**Assignment:** Search the records below for the string "Goals" and report only the number of lines that contain it.

[Stored records]
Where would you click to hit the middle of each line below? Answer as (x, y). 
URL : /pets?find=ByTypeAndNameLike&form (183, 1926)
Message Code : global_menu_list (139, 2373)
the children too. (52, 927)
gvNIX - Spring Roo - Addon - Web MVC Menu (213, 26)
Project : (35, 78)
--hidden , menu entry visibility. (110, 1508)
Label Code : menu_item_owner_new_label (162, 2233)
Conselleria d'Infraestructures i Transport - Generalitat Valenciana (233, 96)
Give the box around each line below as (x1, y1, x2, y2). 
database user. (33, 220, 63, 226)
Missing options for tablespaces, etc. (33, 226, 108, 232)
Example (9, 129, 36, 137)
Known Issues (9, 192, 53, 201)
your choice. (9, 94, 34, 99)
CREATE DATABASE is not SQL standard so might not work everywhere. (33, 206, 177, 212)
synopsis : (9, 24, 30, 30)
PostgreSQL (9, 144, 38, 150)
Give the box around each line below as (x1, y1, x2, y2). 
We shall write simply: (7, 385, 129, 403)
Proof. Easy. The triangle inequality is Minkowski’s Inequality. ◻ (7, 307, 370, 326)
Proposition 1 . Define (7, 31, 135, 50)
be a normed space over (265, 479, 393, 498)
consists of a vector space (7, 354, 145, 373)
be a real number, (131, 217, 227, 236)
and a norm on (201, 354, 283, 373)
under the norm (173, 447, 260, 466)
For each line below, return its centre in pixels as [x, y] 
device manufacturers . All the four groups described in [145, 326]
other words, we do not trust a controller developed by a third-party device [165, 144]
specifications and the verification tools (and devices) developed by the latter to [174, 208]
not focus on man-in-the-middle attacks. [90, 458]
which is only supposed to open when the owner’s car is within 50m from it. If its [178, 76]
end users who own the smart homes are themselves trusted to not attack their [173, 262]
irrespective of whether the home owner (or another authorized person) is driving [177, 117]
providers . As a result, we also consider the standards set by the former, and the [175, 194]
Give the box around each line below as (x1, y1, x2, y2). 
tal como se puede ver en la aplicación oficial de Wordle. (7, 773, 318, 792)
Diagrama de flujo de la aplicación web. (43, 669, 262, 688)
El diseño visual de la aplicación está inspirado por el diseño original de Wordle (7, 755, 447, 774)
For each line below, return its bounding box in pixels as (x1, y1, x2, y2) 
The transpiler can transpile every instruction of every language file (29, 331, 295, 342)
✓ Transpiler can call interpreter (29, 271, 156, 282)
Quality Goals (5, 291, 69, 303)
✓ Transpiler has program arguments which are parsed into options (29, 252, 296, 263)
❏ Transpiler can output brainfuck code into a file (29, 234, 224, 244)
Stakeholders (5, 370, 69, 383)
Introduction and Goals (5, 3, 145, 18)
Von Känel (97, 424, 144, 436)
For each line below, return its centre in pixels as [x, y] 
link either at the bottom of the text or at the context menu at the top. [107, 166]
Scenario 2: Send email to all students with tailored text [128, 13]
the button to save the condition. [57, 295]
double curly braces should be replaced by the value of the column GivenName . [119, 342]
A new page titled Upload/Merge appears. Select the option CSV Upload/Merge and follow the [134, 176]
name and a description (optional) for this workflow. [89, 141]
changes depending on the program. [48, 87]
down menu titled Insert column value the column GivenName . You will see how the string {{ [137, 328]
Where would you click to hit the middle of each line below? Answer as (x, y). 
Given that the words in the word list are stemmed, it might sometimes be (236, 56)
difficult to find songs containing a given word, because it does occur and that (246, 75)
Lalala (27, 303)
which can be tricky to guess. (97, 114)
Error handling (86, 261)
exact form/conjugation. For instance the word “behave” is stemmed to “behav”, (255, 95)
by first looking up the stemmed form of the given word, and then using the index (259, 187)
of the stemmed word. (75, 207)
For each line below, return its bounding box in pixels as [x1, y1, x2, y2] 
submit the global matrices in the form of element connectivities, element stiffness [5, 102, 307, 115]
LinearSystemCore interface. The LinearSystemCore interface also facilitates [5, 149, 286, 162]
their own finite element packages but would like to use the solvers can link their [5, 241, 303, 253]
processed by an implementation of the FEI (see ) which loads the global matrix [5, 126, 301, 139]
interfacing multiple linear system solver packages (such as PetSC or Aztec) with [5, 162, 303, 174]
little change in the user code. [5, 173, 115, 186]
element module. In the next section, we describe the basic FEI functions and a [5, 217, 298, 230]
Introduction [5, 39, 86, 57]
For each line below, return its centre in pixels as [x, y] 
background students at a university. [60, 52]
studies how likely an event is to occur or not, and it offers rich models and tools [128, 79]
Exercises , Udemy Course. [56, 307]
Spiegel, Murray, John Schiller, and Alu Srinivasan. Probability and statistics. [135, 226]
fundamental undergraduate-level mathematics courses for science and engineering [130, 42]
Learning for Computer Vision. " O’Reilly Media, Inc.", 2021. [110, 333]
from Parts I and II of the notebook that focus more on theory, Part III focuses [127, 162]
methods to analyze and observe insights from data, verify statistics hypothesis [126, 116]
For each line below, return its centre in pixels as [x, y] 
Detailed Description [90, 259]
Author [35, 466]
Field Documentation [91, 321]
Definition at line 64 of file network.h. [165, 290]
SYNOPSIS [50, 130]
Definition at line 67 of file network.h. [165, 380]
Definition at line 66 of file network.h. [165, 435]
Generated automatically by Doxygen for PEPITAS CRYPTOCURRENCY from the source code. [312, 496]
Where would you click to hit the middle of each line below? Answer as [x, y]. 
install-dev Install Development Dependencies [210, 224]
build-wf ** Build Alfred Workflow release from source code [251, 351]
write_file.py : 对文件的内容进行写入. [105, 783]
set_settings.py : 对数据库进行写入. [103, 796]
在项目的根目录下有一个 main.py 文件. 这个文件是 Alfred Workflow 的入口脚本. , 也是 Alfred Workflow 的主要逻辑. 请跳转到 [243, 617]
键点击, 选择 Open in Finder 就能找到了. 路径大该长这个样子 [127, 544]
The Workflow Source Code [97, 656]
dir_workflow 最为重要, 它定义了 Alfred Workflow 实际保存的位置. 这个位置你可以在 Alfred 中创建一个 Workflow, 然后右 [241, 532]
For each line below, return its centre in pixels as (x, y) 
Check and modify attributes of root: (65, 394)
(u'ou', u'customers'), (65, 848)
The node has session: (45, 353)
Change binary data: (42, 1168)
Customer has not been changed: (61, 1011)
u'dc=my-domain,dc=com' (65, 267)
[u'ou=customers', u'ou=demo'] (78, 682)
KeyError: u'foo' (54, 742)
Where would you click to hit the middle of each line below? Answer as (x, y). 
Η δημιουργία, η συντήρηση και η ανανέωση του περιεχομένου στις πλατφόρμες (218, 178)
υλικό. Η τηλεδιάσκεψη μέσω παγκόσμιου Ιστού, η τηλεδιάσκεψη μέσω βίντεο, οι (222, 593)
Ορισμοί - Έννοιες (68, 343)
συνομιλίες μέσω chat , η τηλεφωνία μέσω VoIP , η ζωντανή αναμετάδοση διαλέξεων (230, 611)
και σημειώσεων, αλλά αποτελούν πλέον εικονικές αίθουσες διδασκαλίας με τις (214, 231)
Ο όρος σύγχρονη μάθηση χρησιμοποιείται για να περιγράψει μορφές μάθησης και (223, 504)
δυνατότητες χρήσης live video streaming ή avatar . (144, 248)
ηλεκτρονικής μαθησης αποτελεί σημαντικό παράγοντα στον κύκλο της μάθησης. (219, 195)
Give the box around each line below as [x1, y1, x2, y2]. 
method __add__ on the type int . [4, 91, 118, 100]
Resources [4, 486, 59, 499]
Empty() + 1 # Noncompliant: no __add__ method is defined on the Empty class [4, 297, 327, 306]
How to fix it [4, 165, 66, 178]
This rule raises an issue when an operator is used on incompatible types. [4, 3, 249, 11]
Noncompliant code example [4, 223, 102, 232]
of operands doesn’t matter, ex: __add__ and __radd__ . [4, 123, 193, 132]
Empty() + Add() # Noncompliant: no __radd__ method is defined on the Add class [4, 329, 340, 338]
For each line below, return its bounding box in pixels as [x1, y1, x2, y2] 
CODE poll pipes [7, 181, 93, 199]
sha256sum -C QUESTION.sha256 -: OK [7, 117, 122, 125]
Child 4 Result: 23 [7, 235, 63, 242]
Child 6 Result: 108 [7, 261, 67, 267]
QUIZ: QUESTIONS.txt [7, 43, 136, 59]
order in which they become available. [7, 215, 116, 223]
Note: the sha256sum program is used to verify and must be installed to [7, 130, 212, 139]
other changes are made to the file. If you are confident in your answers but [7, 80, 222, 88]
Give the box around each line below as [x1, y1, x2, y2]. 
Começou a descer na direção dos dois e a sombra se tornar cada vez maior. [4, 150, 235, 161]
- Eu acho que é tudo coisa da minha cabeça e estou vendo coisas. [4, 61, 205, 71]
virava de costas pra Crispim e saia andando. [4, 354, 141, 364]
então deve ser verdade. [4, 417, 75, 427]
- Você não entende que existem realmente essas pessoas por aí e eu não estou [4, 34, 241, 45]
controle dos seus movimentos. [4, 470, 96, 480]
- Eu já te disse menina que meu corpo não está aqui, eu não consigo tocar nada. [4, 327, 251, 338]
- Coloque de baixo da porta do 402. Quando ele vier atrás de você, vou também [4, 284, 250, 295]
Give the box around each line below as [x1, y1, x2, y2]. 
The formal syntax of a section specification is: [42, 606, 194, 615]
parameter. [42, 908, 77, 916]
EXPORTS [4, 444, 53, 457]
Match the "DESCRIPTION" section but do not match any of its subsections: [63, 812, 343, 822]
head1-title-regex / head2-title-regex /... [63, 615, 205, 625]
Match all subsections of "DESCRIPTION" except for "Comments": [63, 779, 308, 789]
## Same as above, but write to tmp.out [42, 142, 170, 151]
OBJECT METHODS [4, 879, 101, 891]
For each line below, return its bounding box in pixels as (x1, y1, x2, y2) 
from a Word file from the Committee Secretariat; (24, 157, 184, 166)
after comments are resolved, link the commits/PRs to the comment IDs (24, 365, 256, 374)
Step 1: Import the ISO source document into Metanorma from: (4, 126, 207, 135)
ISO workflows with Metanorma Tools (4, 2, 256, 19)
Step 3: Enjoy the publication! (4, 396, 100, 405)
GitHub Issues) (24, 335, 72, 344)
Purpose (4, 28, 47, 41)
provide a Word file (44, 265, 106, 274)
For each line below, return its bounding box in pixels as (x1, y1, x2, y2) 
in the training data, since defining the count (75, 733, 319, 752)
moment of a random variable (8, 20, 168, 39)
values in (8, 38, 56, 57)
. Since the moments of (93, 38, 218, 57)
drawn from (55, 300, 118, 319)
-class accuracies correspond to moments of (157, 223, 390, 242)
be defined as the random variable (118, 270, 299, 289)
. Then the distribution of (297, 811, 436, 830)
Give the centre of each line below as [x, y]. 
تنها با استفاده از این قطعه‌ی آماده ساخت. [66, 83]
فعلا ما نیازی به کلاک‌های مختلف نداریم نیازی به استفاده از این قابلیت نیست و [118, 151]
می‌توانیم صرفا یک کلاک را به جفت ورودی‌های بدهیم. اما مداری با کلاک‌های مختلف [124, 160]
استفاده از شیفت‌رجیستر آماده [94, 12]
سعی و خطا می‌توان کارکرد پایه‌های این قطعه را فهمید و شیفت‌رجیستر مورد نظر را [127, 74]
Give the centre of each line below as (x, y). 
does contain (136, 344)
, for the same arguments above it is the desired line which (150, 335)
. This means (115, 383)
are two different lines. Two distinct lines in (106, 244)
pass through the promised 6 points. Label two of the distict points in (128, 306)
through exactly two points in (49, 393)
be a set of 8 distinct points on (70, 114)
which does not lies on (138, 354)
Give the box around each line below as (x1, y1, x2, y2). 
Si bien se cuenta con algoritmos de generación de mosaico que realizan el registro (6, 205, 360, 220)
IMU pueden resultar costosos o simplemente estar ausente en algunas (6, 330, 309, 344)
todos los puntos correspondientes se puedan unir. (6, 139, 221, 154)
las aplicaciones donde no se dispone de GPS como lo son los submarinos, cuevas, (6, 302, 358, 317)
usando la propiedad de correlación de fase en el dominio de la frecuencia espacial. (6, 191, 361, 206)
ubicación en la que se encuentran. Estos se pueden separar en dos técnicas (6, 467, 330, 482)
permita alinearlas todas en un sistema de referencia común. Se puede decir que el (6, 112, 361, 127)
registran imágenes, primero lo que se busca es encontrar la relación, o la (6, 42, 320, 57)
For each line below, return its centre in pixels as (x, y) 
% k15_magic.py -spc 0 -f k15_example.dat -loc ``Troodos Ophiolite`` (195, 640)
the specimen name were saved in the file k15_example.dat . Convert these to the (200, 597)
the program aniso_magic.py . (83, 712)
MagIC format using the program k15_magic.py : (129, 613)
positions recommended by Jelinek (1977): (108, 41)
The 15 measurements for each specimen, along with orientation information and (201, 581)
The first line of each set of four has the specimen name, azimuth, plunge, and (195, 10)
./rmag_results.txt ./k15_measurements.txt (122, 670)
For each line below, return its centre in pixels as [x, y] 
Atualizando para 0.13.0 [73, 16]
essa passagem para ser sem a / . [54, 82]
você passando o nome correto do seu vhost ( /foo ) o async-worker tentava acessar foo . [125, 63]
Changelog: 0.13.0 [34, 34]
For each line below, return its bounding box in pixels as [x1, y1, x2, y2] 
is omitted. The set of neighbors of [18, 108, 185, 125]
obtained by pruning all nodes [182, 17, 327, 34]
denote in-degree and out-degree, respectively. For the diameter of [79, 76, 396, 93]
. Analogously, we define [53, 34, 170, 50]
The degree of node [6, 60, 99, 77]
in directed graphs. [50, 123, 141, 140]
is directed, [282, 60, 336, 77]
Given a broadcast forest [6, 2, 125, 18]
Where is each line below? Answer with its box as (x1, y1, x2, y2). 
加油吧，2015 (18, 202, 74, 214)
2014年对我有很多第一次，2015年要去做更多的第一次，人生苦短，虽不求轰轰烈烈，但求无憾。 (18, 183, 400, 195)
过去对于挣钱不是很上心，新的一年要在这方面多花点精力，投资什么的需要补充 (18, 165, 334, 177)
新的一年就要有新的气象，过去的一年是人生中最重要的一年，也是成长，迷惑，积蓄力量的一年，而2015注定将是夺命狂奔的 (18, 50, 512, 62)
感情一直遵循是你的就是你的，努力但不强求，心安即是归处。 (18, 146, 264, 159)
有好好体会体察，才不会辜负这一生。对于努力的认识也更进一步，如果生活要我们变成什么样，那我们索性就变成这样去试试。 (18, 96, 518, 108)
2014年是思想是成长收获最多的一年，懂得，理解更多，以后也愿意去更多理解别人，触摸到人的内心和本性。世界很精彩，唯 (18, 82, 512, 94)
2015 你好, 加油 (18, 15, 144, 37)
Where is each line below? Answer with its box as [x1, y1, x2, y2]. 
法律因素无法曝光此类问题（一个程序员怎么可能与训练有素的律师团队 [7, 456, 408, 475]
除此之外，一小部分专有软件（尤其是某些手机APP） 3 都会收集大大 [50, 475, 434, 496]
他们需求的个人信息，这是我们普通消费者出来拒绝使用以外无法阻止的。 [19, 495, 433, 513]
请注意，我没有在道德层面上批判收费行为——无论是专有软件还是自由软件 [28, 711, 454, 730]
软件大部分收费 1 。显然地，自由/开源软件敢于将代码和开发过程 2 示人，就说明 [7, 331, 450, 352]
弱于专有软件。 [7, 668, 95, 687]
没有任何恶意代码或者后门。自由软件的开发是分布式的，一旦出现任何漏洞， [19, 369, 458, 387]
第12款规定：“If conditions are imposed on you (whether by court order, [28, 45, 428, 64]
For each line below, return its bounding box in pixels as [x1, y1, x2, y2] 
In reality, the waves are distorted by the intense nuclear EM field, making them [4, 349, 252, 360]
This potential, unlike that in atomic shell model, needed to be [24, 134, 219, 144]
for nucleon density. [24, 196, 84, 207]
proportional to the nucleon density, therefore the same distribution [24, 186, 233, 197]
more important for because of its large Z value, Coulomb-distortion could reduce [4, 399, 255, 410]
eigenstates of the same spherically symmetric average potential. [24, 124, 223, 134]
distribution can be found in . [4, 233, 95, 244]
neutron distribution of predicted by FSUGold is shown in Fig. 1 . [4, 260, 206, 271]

**Solved problem:** 2